A 10BASE-2 network is an example of a linear bus topology, attaching all network devices to a common cable.
However, the advent of cheaper and more compact unshielded twisted-pair cabling, which also supports faster networks, has made the disadvantages of a bus topology apparent. If one computer or cable connection malfunctions, it can cause all the stations beyond it on the bus to lose their network connections. Thick Ethernet (10BASE-5) networks often failed because the vampire tap connecting the AUI device to the coaxial cable came loose. In addition, the T-adapters and terminating resistors on a 10BASE-2 Thin Ethernet network could come loose or be removed by the user, causing all or part of the network to fail. Another drawback of Thin Ethernet (10BASE-2) networks was that adding a new computer to the network between existing computers might require replacement of the existing network cable between the computers with shorter segments to connect to the new computer’s network card and T-adapter, thus creating downtime for users on that segment of the network.

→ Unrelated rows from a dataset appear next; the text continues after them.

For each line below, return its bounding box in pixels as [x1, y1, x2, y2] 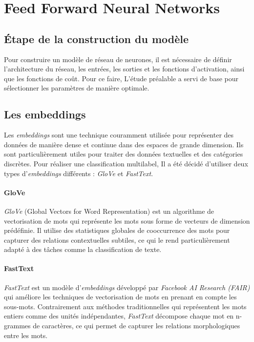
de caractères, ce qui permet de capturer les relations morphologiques [33, 320, 240, 331]
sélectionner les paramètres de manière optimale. [4, 83, 149, 93]
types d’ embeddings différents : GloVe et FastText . [4, 168, 153, 178]
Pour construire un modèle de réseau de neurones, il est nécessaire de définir [4, 54, 232, 64]
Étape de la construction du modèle [4, 31, 189, 46]
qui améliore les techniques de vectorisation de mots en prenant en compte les [4, 292, 237, 302]
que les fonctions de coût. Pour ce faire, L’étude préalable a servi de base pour [4, 73, 238, 83]
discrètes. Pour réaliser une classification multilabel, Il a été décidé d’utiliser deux [4, 158, 248, 168]
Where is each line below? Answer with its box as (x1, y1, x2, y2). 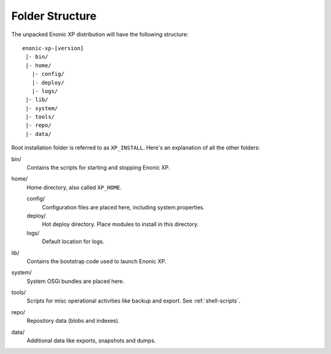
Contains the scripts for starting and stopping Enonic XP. (26, 164, 170, 171)
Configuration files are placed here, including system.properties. (42, 203, 205, 211)
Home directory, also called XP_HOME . (26, 184, 122, 191)
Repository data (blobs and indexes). (26, 317, 120, 325)
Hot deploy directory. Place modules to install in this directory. (42, 220, 199, 228)
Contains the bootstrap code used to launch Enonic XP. (26, 257, 167, 265)
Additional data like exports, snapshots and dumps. (26, 337, 156, 344)
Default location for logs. (42, 238, 105, 245)
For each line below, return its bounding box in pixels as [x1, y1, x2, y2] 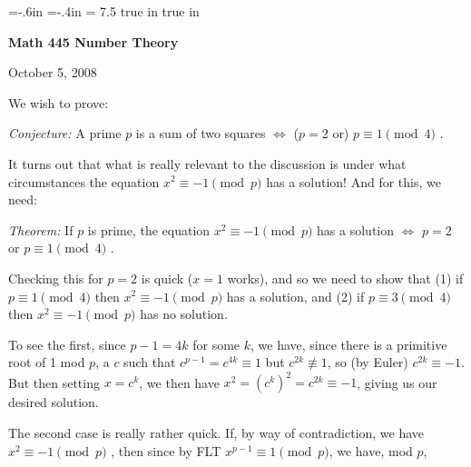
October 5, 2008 [8, 63, 97, 82]
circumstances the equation [8, 172, 160, 191]
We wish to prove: [8, 93, 109, 112]
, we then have [139, 373, 220, 392]
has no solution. [140, 304, 228, 323]
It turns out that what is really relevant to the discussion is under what [8, 154, 407, 173]
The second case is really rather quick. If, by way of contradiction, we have [8, 423, 425, 442]
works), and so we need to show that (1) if [227, 268, 464, 287]
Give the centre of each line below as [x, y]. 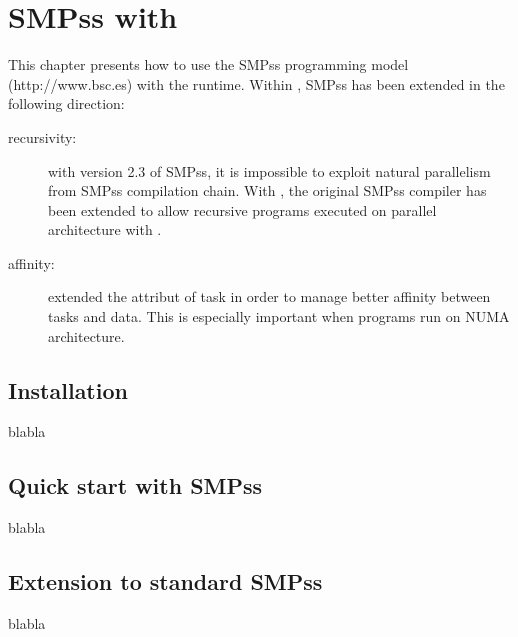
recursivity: [42, 136]
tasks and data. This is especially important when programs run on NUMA [279, 316]
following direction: [66, 103]
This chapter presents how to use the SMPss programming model [208, 64]
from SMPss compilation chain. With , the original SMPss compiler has [267, 190]
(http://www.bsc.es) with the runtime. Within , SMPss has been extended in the [256, 83]
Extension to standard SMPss [165, 581]
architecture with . [105, 229]
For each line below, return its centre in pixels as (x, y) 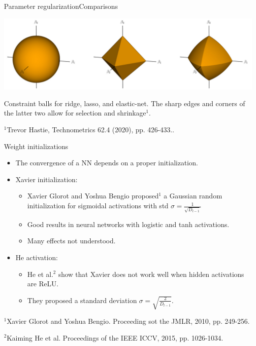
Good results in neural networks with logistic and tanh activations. (128, 224)
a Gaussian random (193, 196)
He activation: (37, 257)
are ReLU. (43, 284)
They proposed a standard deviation (82, 300)
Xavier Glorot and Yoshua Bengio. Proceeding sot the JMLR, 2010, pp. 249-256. (128, 321)
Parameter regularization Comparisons (61, 6)
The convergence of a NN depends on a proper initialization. (107, 163)
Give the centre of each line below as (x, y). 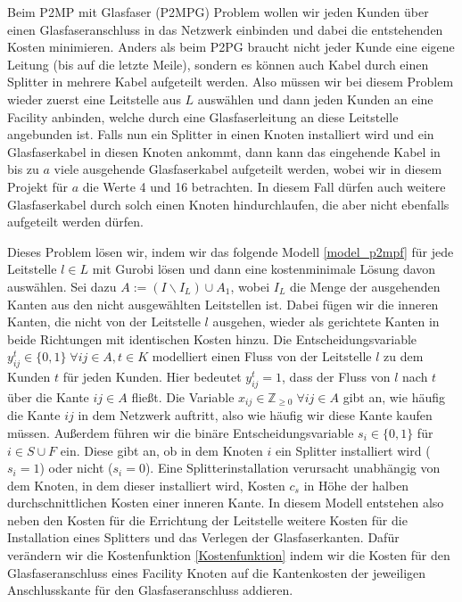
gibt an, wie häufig (394, 396)
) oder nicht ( (76, 468)
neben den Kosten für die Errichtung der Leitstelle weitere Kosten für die (207, 520)
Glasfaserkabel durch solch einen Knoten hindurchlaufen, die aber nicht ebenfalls (228, 204)
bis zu (23, 169)
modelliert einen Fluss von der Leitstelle (262, 356)
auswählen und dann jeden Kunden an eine (315, 99)
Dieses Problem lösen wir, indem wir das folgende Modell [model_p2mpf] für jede (231, 251)
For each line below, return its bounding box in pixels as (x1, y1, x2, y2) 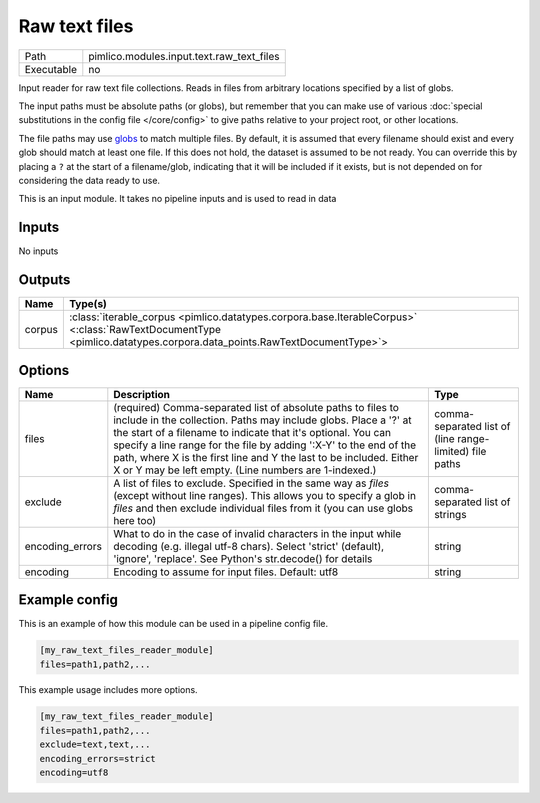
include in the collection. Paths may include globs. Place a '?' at (113, 413, 412, 427)
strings (433, 507, 467, 521)
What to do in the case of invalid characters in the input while (113, 526, 402, 540)
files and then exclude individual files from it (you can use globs (113, 501, 414, 515)
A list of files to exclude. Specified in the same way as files (113, 476, 390, 490)
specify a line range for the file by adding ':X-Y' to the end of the (113, 438, 417, 452)
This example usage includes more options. (18, 684, 199, 696)
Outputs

Another topology often listed in discussions of this type is a ring, in which each workstation is connected to the next and the last workstation is connected to the first again (essentially a bus topology with the two ends connected). Two major network types use the ring topology:
- Fiber Distributed Data Interface (FDDI)—A network topology used for large, high-speed networks using fiber-optic cables in a physical ring topology
- Token-Ring—Uses a logical ring topology
A Token-Ring network resembles a 10BASE-T or 10/100 Ethernet network at first glance because both networks use a central connecting device and a physical star topology. Where is the “ring” in Token-Ring?
The ring exists only within the device that connects the computers, which is called a multistation access unit (MSAU) on a Token-Ring network (see the following image).
A Token-Ring network during the sending of data from one computer to another.
Signals generated from one computer travel to the MSAU, are sent out to the next computer, and then go back to the MSAU again. The data is then passed to each system in turn until it arrives back at the computer that originated it, where it is removed from the network. Therefore, although the physical wiring topology is a star, the data path is theoretically a ring. This is called a logical ring.
A logical ring that Token-Ring networks use is preferable to a physical ring network topology because it affords a greater degree of fault tolerance. As on a bus network, a cable break anywhere in a physical ring network topology, such as FDDI, affects the entire network. FDDI networks use two physical rings to provide a backup in case one ring fails. By contrast, on a Token-Ring network, the MSAU can effectively remove a malfunctioning computer from the logical ring, enabling the rest of the network to function normally.
By far the most popular type of topology in use today has separate cables to connect each computer to a central wiring nexus, often called a switch or hub. The following figure shows this arrangement, which is called a star topology.
The star topology, linking the LAN’s computers and devices to one or more central hubs, or access units.
Because each computer uses a separate cable, the failure of a network connection affects only the single machine involved. The other computers can continue to function normally. Bus cabling schemes use less cable than the star but are harder to diagnose or bypass when problems occur. At this time, Fast Ethernet and gigabit Ethernet in a star topology are the most commonly implemented types of wired LAN.